_PROBLEM DESCRIPTION_
Exact copies of the lines below are the goal; any images in them are dropped.

※

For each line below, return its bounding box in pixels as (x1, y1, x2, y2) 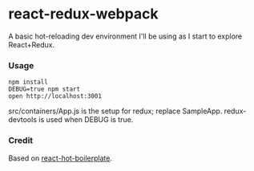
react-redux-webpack (8, 5, 159, 23)
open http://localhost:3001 (8, 92, 103, 100)
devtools (8, 115, 38, 124)
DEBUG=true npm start (8, 85, 81, 93)
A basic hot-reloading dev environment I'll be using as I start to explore (8, 31, 243, 41)
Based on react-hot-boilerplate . (8, 153, 112, 163)
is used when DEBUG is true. (38, 115, 134, 124)
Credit (8, 135, 34, 146)
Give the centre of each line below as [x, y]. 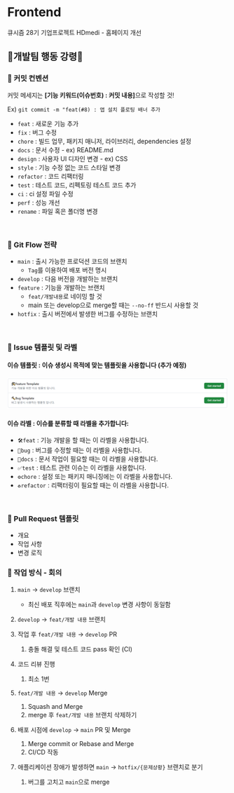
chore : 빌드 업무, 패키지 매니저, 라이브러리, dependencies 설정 [104, 141]
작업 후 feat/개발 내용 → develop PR [67, 634]
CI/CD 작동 [43, 752]
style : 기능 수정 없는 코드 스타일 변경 [69, 167]
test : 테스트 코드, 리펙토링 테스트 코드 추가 [77, 185]
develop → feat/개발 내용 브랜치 [62, 619]
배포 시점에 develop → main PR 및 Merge [74, 729]
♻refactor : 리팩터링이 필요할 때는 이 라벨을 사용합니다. [93, 485]
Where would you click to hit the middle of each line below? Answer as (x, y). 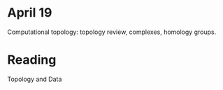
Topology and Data (35, 79)
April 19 (30, 13)
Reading (32, 60)
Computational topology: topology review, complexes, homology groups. (112, 32)
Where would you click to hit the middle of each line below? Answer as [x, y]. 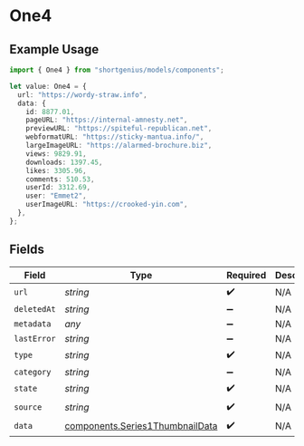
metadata [33, 324]
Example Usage [54, 49]
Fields [27, 250]
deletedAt [35, 309]
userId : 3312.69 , [58, 188]
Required [246, 275]
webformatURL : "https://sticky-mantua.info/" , [115, 137]
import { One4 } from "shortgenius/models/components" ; [117, 70]
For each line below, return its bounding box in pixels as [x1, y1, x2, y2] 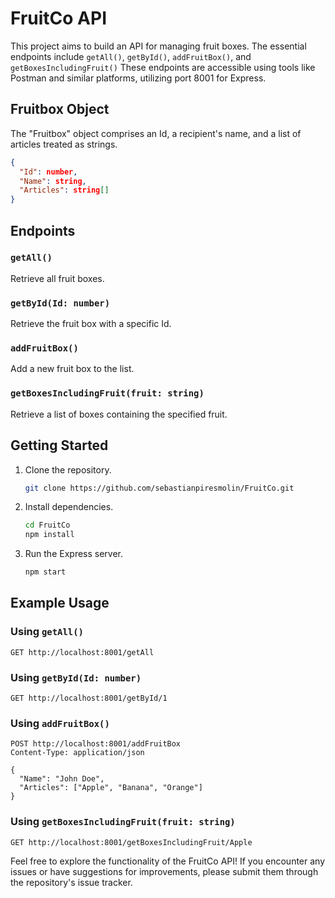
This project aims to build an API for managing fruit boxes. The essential [10, 40, 307, 52]
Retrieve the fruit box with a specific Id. [10, 318, 172, 330]
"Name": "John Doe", [19, 774, 105, 784]
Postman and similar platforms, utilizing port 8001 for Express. [10, 72, 267, 84]
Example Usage [10, 595, 110, 612]
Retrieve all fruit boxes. [10, 272, 105, 284]
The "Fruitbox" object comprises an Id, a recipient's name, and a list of [10, 127, 302, 139]
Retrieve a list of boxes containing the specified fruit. [10, 408, 228, 420]
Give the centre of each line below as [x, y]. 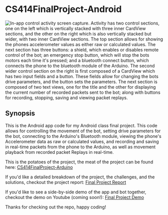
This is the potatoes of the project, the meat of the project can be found [79, 162]
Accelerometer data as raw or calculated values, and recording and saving [82, 141]
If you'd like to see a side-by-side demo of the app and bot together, [76, 192]
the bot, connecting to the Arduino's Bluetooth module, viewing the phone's [83, 136]
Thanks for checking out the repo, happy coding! [56, 207]
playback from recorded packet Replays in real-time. [59, 152]
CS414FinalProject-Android [63, 9]
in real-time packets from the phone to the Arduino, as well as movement [80, 147]
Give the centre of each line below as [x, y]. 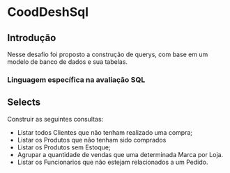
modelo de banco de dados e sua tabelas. [67, 62]
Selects [24, 102]
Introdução [32, 38]
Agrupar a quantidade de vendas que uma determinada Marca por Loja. [120, 154]
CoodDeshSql [48, 12]
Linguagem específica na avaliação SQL [76, 79]
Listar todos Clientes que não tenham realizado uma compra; [105, 132]
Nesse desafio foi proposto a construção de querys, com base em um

※

_EXERCISE ANSWER_
For each line below, return its bounding box in pixels as (x1, y1, x2, y2) 
react-redux-webpack (8, 5, 159, 23)
open http://localhost:3001 (8, 92, 103, 100)
devtools (8, 115, 38, 124)
DEBUG=true npm start (8, 85, 81, 93)
A basic hot-reloading dev environment I'll be using as I start to explore (8, 31, 243, 41)
Based on react-hot-boilerplate . (8, 153, 112, 163)
is used when DEBUG is true. (38, 115, 134, 124)
Credit (8, 135, 34, 146)
Give the centre of each line below as [x, y]. 
chore : 빌드 업무, 패키지 매니저, 라이브러리, dependencies 설정 [104, 141]
작업 후 feat/개발 내용 → develop PR [67, 634]
CI/CD 작동 [43, 752]
style : 기능 수정 없는 코드 스타일 변경 [69, 167]
test : 테스트 코드, 리펙토링 테스트 코드 추가 [77, 185]
develop → feat/개발 내용 브랜치 [62, 619]
배포 시점에 develop → main PR 및 Merge [74, 729]
♻refactor : 리팩터링이 필요할 때는 이 라벨을 사용합니다. [93, 485]
Where would you click to hit the middle of each line below? Answer as (x, y). 
Topology and Data (35, 79)
April 19 (30, 13)
Reading (32, 60)
Computational topology: topology review, complexes, homology groups. (112, 32)
Where would you click to hit the middle of each line below? Answer as [x, y]. 
metadata [33, 324]
Example Usage [54, 49]
Fields [27, 250]
deletedAt [35, 309]
userId : 3312.69 , [58, 188]
Required [246, 275]
webformatURL : "https://sticky-mantua.info/" , [115, 137]
import { One4 } from "shortgenius/models/components" ; [117, 70]
For each line below, return its bounding box in pixels as [x1, y1, x2, y2] 
This project aims to build an API for managing fruit boxes. The essential [10, 40, 307, 52]
Retrieve the fruit box with a specific Id. [10, 318, 172, 330]
"Name": "John Doe", [19, 774, 105, 784]
Postman and similar platforms, utilizing port 8001 for Express. [10, 72, 267, 84]
Example Usage [10, 595, 110, 612]
Retrieve all fruit boxes. [10, 272, 105, 284]
The "Fruitbox" object comprises an Id, a recipient's name, and a list of [10, 127, 302, 139]
Retrieve a list of boxes containing the specified fruit. [10, 408, 228, 420]
Give the centre of each line below as [x, y]. 
This is the potatoes of the project, the meat of the project can be found [79, 162]
Accelerometer data as raw or calculated values, and recording and saving [82, 141]
If you'd like to see a side-by-side demo of the app and bot together, [76, 192]
the bot, connecting to the Arduino's Bluetooth module, viewing the phone's [83, 136]
Thanks for checking out the repo, happy coding! [56, 207]
playback from recorded packet Replays in real-time. [59, 152]
CS414FinalProject-Android [63, 9]
in real-time packets from the phone to the Arduino, as well as movement [80, 147]
Give the centre of each line below as [x, y]. 
modelo de banco de dados e sua tabelas. [67, 62]
Selects [24, 102]
Introdução [32, 38]
Agrupar a quantidade de vendas que uma determinada Marca por Loja. [120, 154]
CoodDeshSql [48, 12]
Linguagem específica na avaliação SQL [76, 79]
Listar todos Clientes que não tenham realizado uma compra; [105, 132]
Nesse desafio foi proposto a construção de querys, com base em um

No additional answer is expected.